WHAT THE EXERCISE ASKS — The answer must consist solely of the lines below starting at the one containing "Arkkitehtuurikuvaus (34, 78)" and ending at the one containing "The tasks Create", repeated exactly, with both ends included and all pictures omitted.

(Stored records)
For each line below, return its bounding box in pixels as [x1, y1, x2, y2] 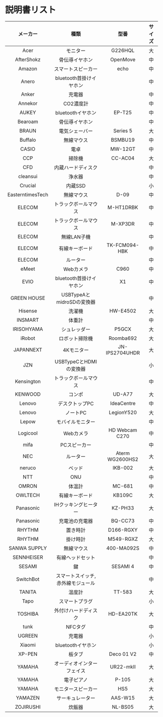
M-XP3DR [111, 220, 135, 227]
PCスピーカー [60, 441, 92, 448]
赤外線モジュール [56, 580, 96, 587]
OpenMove [110, 56, 136, 63]
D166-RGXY [108, 526, 138, 533]
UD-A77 [113, 390, 133, 397]
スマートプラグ [59, 598, 93, 605]
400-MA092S [106, 545, 140, 552]
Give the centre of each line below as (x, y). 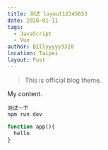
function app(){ (31, 127)
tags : (15, 27)
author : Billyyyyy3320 (41, 47)
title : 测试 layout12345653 (48, 14)
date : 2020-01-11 (33, 21)
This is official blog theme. (63, 80)
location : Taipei (33, 54)
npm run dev (25, 114)
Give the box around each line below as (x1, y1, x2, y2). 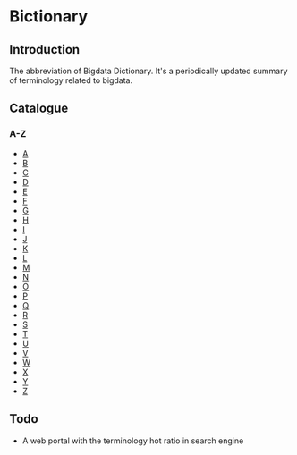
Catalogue (9, 101, 69, 116)
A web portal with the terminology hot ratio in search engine (21, 435, 244, 446)
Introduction (9, 42, 81, 57)
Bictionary (9, 6, 88, 27)
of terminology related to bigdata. (9, 75, 132, 86)
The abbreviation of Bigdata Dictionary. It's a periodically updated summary (9, 65, 288, 76)
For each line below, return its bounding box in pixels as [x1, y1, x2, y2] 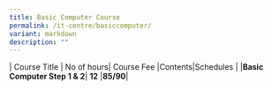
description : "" [9, 37, 69, 47]
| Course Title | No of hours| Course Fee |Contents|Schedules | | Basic [9, 62, 264, 72]
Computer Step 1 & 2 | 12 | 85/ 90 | [9, 71, 129, 82]
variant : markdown [9, 29, 77, 38]
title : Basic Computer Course [9, 12, 121, 22]
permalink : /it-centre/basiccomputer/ [9, 21, 152, 30]
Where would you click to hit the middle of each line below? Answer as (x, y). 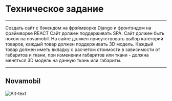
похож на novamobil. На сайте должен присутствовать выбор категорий (84, 38)
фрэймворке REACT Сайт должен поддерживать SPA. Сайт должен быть (85, 33)
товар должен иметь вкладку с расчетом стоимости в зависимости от (83, 49)
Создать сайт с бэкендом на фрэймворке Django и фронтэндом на (78, 28)
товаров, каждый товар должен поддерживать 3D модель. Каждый (79, 44)
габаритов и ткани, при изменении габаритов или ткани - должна (77, 55)
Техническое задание (55, 9)
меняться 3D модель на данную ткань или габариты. (63, 60)
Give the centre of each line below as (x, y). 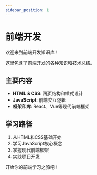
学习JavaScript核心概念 (38, 144)
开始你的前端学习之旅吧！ (32, 167)
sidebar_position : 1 (27, 10)
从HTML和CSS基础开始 (37, 137)
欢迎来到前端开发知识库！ (32, 52)
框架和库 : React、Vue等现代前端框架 (51, 106)
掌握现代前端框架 (31, 150)
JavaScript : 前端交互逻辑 (39, 100)
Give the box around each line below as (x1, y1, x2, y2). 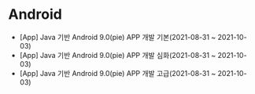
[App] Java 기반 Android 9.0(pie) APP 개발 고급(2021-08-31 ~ (19, 68, 216, 78)
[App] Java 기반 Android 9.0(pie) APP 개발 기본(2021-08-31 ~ (19, 32, 216, 42)
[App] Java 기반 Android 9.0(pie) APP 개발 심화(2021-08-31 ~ (19, 50, 216, 60)
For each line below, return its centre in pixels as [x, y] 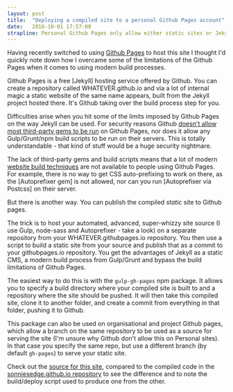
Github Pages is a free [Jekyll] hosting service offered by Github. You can [112, 81]
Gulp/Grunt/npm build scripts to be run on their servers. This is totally [106, 139]
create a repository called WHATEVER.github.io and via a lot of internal [108, 88]
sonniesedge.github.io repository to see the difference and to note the [107, 374]
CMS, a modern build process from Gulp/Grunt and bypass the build [105, 260]
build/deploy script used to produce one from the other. [87, 382]
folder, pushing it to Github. [46, 310]
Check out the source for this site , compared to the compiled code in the [111, 367]
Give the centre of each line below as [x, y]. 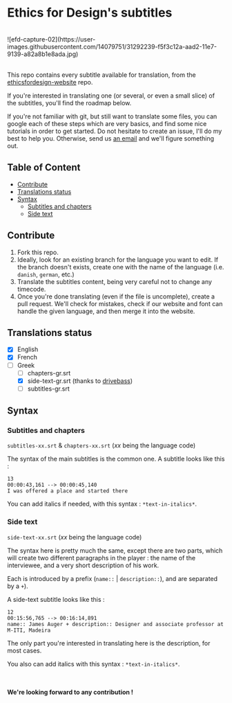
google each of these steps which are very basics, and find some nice [107, 123]
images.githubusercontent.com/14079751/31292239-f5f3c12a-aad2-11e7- [112, 46]
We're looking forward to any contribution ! [70, 692]
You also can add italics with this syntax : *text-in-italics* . [94, 664]
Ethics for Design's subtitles [90, 13]
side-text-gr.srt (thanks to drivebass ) [80, 381]
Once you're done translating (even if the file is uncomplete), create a [116, 296]
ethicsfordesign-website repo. [50, 82]
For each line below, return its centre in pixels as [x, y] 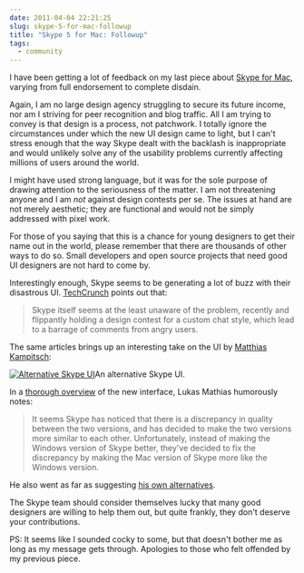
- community [40, 52]
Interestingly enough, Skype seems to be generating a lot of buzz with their [150, 283]
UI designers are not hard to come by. [80, 265]
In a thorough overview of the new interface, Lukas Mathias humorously [144, 392]
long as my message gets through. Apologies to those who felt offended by [150, 549]
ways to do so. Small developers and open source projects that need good [148, 256]
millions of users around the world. [74, 163]
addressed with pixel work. [60, 219]
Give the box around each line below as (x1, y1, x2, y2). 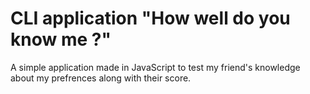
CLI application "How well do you (10, 7, 291, 30)
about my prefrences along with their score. (10, 72, 192, 84)
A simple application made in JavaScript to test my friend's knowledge (10, 61, 301, 73)
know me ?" (10, 28, 112, 51)
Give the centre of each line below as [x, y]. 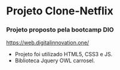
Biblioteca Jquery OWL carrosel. [55, 60]
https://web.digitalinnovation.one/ [48, 42]
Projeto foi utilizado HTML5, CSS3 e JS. [64, 54]
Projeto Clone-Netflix [60, 11]
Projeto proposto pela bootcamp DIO [60, 30]
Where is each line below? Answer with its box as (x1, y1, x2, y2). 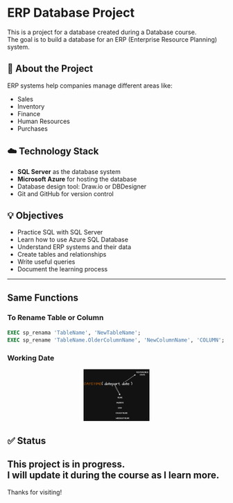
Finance (17, 109, 41, 118)
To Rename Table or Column (7, 312, 104, 322)
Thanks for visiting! (7, 488, 62, 496)
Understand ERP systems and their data (17, 243, 132, 251)
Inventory (17, 102, 45, 111)
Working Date (7, 353, 55, 362)
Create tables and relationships (17, 250, 107, 259)
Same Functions (7, 292, 78, 303)
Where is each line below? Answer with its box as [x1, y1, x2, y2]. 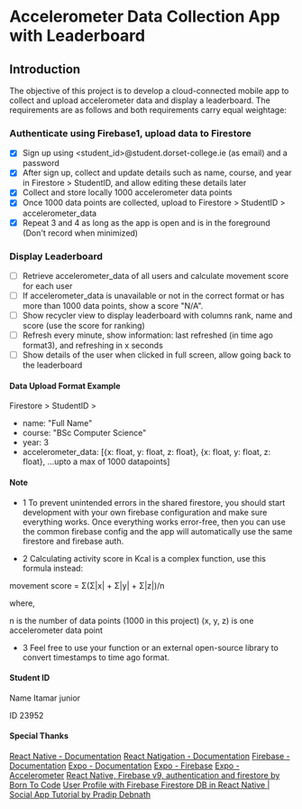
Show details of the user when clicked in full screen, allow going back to [22, 349, 291, 360]
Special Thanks [9, 730, 69, 741]
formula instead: [22, 563, 84, 573]
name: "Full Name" [22, 418, 93, 429]
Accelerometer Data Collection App [9, 6, 281, 27]
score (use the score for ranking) [22, 321, 146, 331]
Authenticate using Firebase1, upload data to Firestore [9, 126, 252, 139]
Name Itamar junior [9, 693, 81, 703]
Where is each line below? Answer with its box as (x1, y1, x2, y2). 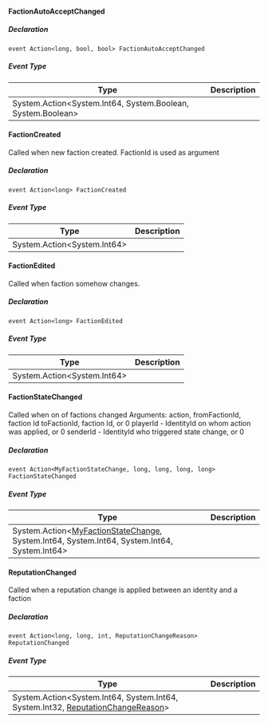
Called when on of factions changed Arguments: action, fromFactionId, (8, 410, 242, 420)
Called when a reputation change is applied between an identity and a (8, 585, 238, 595)
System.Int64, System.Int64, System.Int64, (12, 535, 173, 546)
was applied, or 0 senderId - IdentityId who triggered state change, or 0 (8, 427, 245, 437)
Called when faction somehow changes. (8, 279, 140, 288)
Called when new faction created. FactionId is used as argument (8, 148, 219, 157)
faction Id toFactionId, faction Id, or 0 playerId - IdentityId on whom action (8, 419, 251, 429)
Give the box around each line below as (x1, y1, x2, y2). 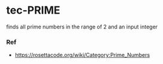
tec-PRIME (6, 4, 61, 17)
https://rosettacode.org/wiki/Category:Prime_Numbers (14, 52, 150, 59)
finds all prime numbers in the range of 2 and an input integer (6, 23, 158, 30)
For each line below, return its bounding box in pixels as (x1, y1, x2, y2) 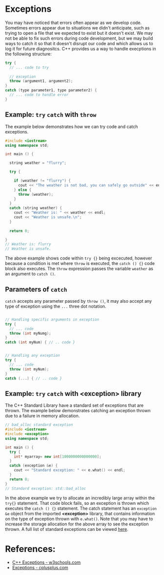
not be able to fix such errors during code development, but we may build (5, 35, 153, 41)
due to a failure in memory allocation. (5, 413, 80, 419)
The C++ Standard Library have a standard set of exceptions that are (5, 402, 144, 408)
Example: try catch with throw (5, 110, 97, 119)
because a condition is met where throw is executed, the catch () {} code (5, 261, 155, 266)
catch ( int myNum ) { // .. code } (5, 340, 76, 345)
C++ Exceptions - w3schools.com (12, 559, 81, 565)
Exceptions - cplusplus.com (12, 565, 68, 571)
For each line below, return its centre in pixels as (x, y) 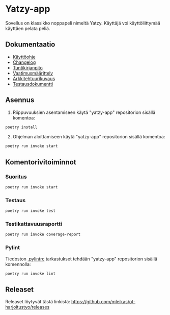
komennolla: (18, 264)
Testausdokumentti (33, 84)
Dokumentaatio (30, 45)
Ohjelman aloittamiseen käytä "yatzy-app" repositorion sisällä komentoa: (89, 137)
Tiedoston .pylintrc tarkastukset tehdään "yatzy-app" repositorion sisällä (81, 259)
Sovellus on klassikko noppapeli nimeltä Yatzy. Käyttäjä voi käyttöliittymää (83, 23)
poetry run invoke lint (31, 274)
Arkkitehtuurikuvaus (34, 78)
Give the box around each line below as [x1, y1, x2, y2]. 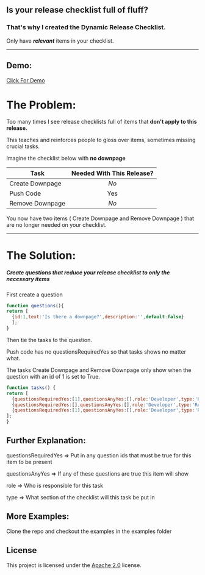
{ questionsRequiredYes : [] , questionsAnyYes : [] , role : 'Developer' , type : [12, 402, 192, 408]
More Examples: [6, 512, 70, 522]
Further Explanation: [6, 435, 87, 446]
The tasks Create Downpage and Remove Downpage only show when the [6, 366, 192, 374]
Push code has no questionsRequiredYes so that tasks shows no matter [6, 348, 186, 355]
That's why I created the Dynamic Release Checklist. [6, 23, 166, 32]
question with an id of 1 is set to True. [6, 373, 101, 380]
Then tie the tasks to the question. [6, 336, 93, 343]

WRITTEN ANSWER —
Arkkitehtuurikuvaus (34, 78)
Give the box around each line below as [x1, y1, x2, y2]. 
{ questionsRequiredYes : [] , questionsAnyYes : [] , role : 'Developer' , type : [12, 402, 192, 408]
More Examples: [6, 512, 70, 522]
Further Explanation: [6, 435, 87, 446]
The tasks Create Downpage and Remove Downpage only show when the [6, 366, 192, 374]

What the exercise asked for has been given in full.